Searching for smaller examples: We can in fact find ALL odd $N$ such that $\sigma(N)/N>4$ and $N \leq L$ where is $L$ is some search bound (in our case where the search bound is the above example, so we find all the examples below). The following algorithm written in Python 3 uses recursive search through feasible prime factorizations (this way we also get sigma calculated along the way for free), where most of the speedup is gained by pruning the search space whenever remaining primes would fail to satisfy the given conditions.
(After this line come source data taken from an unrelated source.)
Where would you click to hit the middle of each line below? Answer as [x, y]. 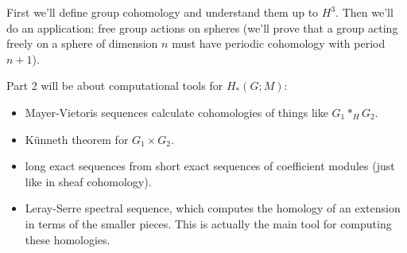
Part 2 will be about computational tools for [115, 86]
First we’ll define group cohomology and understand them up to [163, 12]
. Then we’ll [364, 12]
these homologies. [68, 239]
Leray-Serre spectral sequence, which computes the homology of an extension [213, 208]
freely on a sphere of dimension [82, 43]
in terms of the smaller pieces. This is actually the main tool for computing [208, 223]
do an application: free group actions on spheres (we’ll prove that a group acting [202, 27]

primes = [3, 5, 7, 11, 13, 17, 19, 23, 29, 31, 37, 41, 43, 47, 53, 59, 61, 67, 71, 73, 79, 83, 89, 97, 101, 103, 107,
          109, 113, 127, 131, 137, 139, 149, 151, 157, 163, 167, 173, 179, 181, 191, 193, 197, 199, 211, 223, 227, 229,
          233, 239, 241, 251, 257, 263, 269, 271, 277, 281, 283, 293, 307, 311, 313, 317, 331, 337, 347, 349, 353, 359,
          367, 373, 379, 383, 389, 397, 401, 409, 419, 421, 431, 433, 439, 443, 449, 457, 461, 463, 467, 479, 487, 491,
          499, 503, 509, 521, 523, 541]
L = 32210113769945735764350959616774191410125

min_primes_count = 22
max_primes_count = 24

# precompute conditions for checking whether to continue
# product of p/(p-1) of following k primes, used to rule out case where prod p/(p-1) > 4 cannot be reached
p_over_pm1_prod = [None] * (len(primes) - max_primes_count)
# product of p fo of following k primes, used to rule out case where prod p <= N cannot be reached
p_prod = [None] * (len(primes) - max_primes_count)
for idx in range(len(primes) - max_primes_count):
    p_over_pm1_prod[idx] = list()
    p_prod[idx] = list()

    prod = 1
    prod_p = 1
    for k in range(max_primes_count + 1):
        p_over_pm1_prod[idx].append(prod)
        p_prod[idx].append(prod_p)

        prod *= primes[idx + k] / (primes[idx + k] - 1)
        prod_p *= primes[idx + k]

total = []
for primes_count in range(min_primes_count, max_primes_count + 1):

    all = []

    # from_idx - from which index we want to continue recursion and evaluate additional powers
    # curr_prod - product of previous primes including their exponents, overall product <= N
    def check(from_idx, curr_prod, curr_sigma, remaining):
        if remaining == 0:
            if curr_sigma > 4 * curr_prod:  # necessary sigma(N)/N > 4
                all.append(curr_prod)
            return

        # prune if prod p/(p-1) > 4 is not possible
        if curr_sigma * p_over_pm1_prod[from_idx][remaining] < 4 * curr_prod:
            return

        # prune if prod p <= L is not possible
        if curr_prod * p_prod[from_idx][remaining] > L:
            return

        p = primes[from_idx]

        # e = 0
        check(from_idx + 1, curr_prod, curr_sigma, remaining)

        e = 1
        pe = p
        while curr_prod * pe <= L:
            check(from_idx + 1, curr_prod * pe, curr_sigma * (p * pe - 1) // (p - 1), remaining - 1)
            e += 1
            pe *= p

    check(0, 1, 1, primes_count)
    total += all

print(sorted(total))
print(len(total))

It searches between 22 and 24 distinct prime divisors due to the fact that there are none with 21 prime factors or more than 24 (can be checked by the same algorithm).

On my PC it ran for about 100ms and got $143$ candidates with $\sigma(N)/N > 4$, first few of them being \begin{equation} 1853070540093840001956842537745897243375,\\ 4323831260218960004565965921407093567875,\\ 5446904314821287278479203823071273715375,\\ 5559211620281520005870527613237691730125,\\ 5671518925741752733261851403404109744875,\\ \dots \end{equation}

Checking all these (we could still use Python and sympy perhaps, but I just put the list into Maple and checked there), finally, we find that $87$ values out of the $143$ candidates satisfy the given condition $\sigma(N)>\sigma(4N+1)$, the smallest $10$ are: \begin{equation} 5446904314821287278479203823071273715375,\\ 5671518925741752733261851403404109744875,\\ 6308768243240826074077789763337155783625,\\ 6433694347067377085445666788353733125875,\\ 8029972340406640008479650996898888054625,\\ 9112665240236748773667918547042558354125,\\ 9265352700469200009784212688729486216875,\\ 9293114056875100234532629805399836737375,\\ 9384425506258362419548507791556531822875,\\ 9654011690151803156262052322114393503875,\\ \dots \end{equation}

(The previously found example is thus the $87$-th smallest).